Mateus Novaes, gerente de Dragagem da Autoridade Portuária de Santos (APS), delineou o panorama operacional nacional. “No Brasil, a dragagem em Santos requer estudos detalhados de caracterização para reúso benéfico, como replenishment de praias ou proteção costeira. Barreiras incluem escassez de áreas de descarte e licenças rigorosas. Investimentos em P&D pela APS visam processos otimizados, evitando deterioração de infraestruturas e promovendo sustentabilidade a longo prazo.”
Experiência Internacional e Reúso
Os debates contaram com a participação de Ricardo Delfim, diretor comercial da Jan De Nul. Em sua fala, o executivo trouxe exemplos práticos de projetos de dragagem, destacando o reúso sustentável de sedimentos e mostrando como transformar “lixo” ambiental em soluções úteis, econômicas e ecológicas.
“Em projetos como a recuperação de 9 km de costa em Santa Catarina e Itapoá, dragamos 11,9 milhões de m³, reutilizando 5,7 milhões em praias e dunas, com recomposição vegetal de 800 mil m². No Equador, o contrato de 25 anos na Hidrovia do Rio Guayas mantém 95 km marítimos e 90 km fluviais, com 7 a 10 milhões de m³ anuais, garantindo profundidades 24/7 via aporte privado. Iniciativas como Aqua Forest restauram manguezais com sedimentos dragados, sequestrando carbono 4 vezes mais que florestas tropicais e gerando empregos locais, provando viabilidade econômica com redução de frete e atratividade regional”, explicou.
Rafael Pileggi, professor da Escola Politécnica da USP, apresentou avanços acadêmicos em reúso de resíduos marinhos.
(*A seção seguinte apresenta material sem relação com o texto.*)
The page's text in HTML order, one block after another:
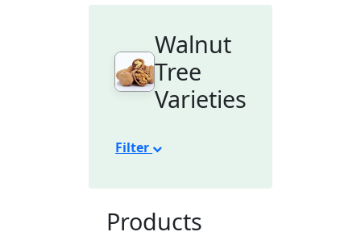
Walnut
Tree
Varieties
Filter
Products
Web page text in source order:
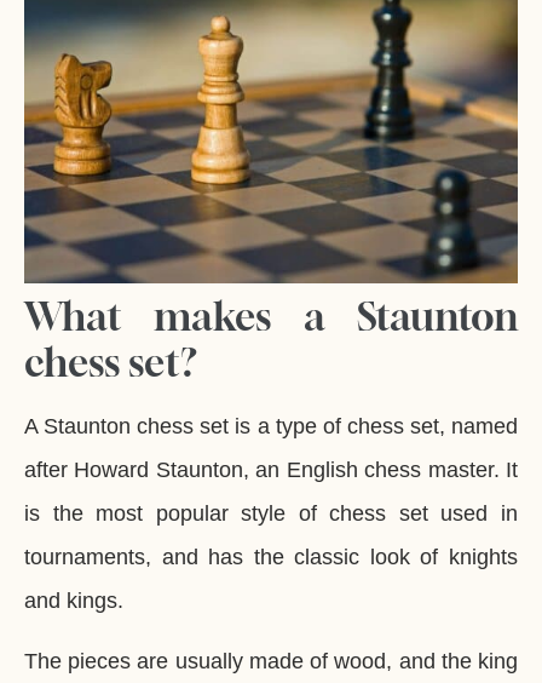
What makes a Staunton
chess set?
A Staunton chess set is a type of chess set, named
after Howard Staunton, an English chess master. It
is the most popular style of chess set used in
tournaments, and has the classic look of knights
and kings.
The pieces are usually made of wood, and the king

“Sedimentos dragados podem virar barreiras acústicas como o GEOWALL®, blocos de recife no Ems-Dollard ou terra compactada estabilizada para construção. Na economia circular, combinamos com rejeitos minerais – como bauxita para pavimentos de alta resistência ou coprodutos de cobre e níquel para materiais cimentícios. Soluções como ‘living seawalls’ e corais artificiais fixam CO₂ extra, promovem biodiversidade e integram ‘infra azulverde’, acelerando inovações para construção descarbonizada em megacidades.”
Soluções Verdes
Érick Aeck, diretor da Van Oord no Brasil, defendeu estratégias híbridas. Defendeu a proposta da Green Gray Infrastructure, que combina engenharia convencional com soluções naturais. Isso é feito por meio de dragagem seletiva (remover só o necessário, evitando excessos) e monitoramento em tempo real, usando sensores e dados ao vivo para precisão.
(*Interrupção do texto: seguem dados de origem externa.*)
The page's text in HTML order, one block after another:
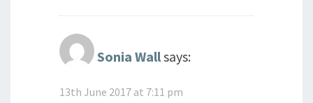
Sonia Wallsays:
13th June 2017 at 7:11 pm

“Adotamos Green Gray Infrastructure, mesclando engenharia tradicional com elementos naturais via dragagem seletiva e monitoramento em tempo real. Cases europeus mostram reúso em nourricement de praias viável economicamente, mas no Brasil, regulação fragmentada trava avanços. Políticas para P&D e concessões flexíveis impulsionam inovações que minimizam erosão e elevam resiliência climática.”